Spark for Big Data
Overview
The news is that Spotify is coming to India. It has many challenges to face with the local rivals but one of the company-specific factors which decide its growth rate in the long term is its exceedance over churn rate.
So what is this churn rate anyway?
A churn rate is the percentage of subscribers to service who discontinue their subscriptions within a given time period. For a company to expand its clientele, its growth rate, as measured by the number of new customers, must exceed its churn rate.
In this article, we will be using Spark to perform scalable data manipulation and machine learning tasks for a subset (128 MB on my local machine) of a large data set (12 GB on Amazon S3).
To follow along in coming sections, please view my GitHub repository for directions and instructions.
Motivation
All this data contains the key insights for keeping the users happy and helping the business thrive. It’s the responsibility of the data team to predict which users are at risk to churn: either downgrading from premium to free tier or cancelling their service altogether. If we can accurately identify these users before they leave, then the business can offer them discounts and incentives, potentially saving millions in revenue.
This is one of the Capstone projects that I opted for Udacity’s Data Scientist Nanodegree program.
I have been using scikit-learn
for more than a year now, but with Spark and its functional programming paradigm, we can scale our model for Big Data.
Data Source
Every time a user interacts with the service: whether playing songs, logging out, liking a song with a thumbs up, hearing an ad or downgrading their service, it generates data.
You can download the data set from GitHub(size is 128 MB), and know more about the features from the metadata file. If you want to extend this analysis and deploy your own Spark cluster on Amazon EMR (Elastic MapReduce), comment below and I will share the S3 bucket for the full data set(12GB).
Feature Engineering
Following user-level features were created from the existing ones:
- Dummy columns for gender
2. Songs per user
3. Sessions per user
4. Songs per session for each user
5. Average time per session for each user
6. Most recent status of the user: Free or Paid
7. The proportion of page visits for each user
To know more about the features mentioned above, see the metadata file.

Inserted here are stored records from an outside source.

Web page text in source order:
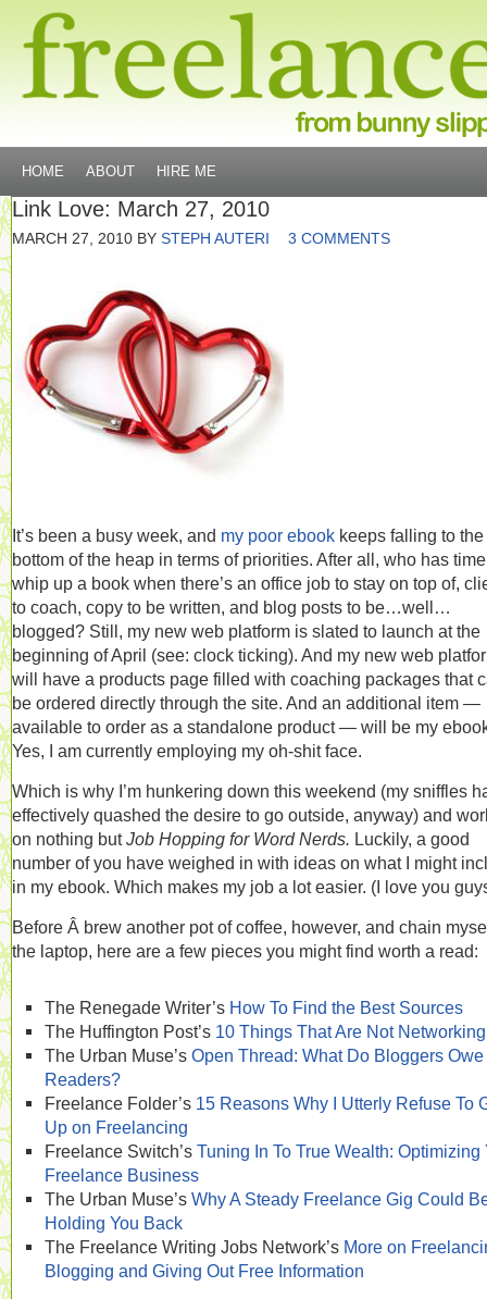
HOME ABOUT HIRE ME
Link Love: March 27, 2010
MARCH 27, 2010 BY STEPH AUTERI 3 COMMENTS
It’s been a busy week, and my poor ebook keeps falling to the
bottom of the heap in terms of priorities. After all, who has
whip up a book when there’s an office job to stay on top of,
to coach, copy to be written, and blog posts to be…well…
blogged? Still, my new web platform is slated to launch at the
beginning of April (see: clock ticking). And my new web
will have a products page filled with coaching packages that
be ordered directly through the site. And an additional item —
available to order as a standalone product — will be my
Yes, I am currently employing my oh-shit face.
Which is why I’m hunkering down this weekend (my sniffles
effectively quashed the desire to go outside, anyway) and
on nothing butJob Hopping for Word Nerds. Luckily, a good
number of you have weighed in with ideas on what I might
in my ebook. Which makes my job a lot easier. (I love you
Before Â brew another pot of coffee, however, and chain
the laptop, here are a few pieces you might find worth a read:
The Renegade Writer’s How To Find the Best Sources
The Huffington Post’s 10 Things That Are Not Networking
The Urban Muse’s Open Thread: What Do Bloggers Owe
Readers?
Freelance Folder’s 15 Reasons Why I Utterly Refuse To
Up on Freelancing
Freelance Switch’s Tuning In To True Wealth: Optimizing
Freelance Business
The Urban Muse’s Why A Steady Freelance Gig Could
Holding You Back
The Freelance Writing Jobs Network’s More on
Blogging and Giving Out Free Information

8. Number of artists user has listened to
9. Region-level location information
Modeling
This is a binary classification task. I have used 3 classification algorithms from PySpark’s ml.classification
library:
- Logistic Regression
- Ensemble methods like Random Forest Classifier, and
- Gradient Boosting Tree Classifier
and some are still in development.
Improvement
Since the data is highly imbalanced, accuracy is not the right metric for evaluation. Instead, I used the F1 score and performed undersampling to further optimize it.
GBTClassifier provided a fairly good F1 score of 0.64 after undersampling. This post explains why you should use F1 score for evaluating your model on an imbalanced data set.
Analyzing Important Features
Using featureImportances
method from pyspark.ml.GBTClassifier
shows the relevance of each feature used in training.
pSubmitDowngrade
is at the top because it is somewhat correlated with the target label.
Features that start with “p” are different types of pages the user visited.
Conclusion
I enjoyed the data pre-processing part of the project. For data visualisation part, instead of using “for” loops to get arrays for our bar chart, I first converted our Spark data frame to Pandas data frame using toPandas()
method. Data visualisation is easier from then on.
The shape of our final data is just 225 x 32. This is too small to generalise our model. Just 225 users for a streaming company? That’s nothing. 12 GB data might provide some useful results. If you want more statistically significant results then I suggest you run this notebook on Amazon EMR for the 12 GB dataset. I have skipped that part for now because it costs $30 for one week.
Some of the challenges which I faced in this project are:
- Official documentation of PySpark as compared to Pandas
- For the sake of mastering Spark, we only used the most common machine learning classification models instead of using the advanced ones
- Highly imbalanced data led to a poor F1 score
- If you run this notebook without any changes, then it will take around an hour to run completely
Acknowledgements
Thanks to Udacity and Udacity India for providing such a challenging project to work on. At first, I was vexed with functional programming in Python, but the instructors were very clear in their approach. Now I am looking for more projects that are built atop Spark.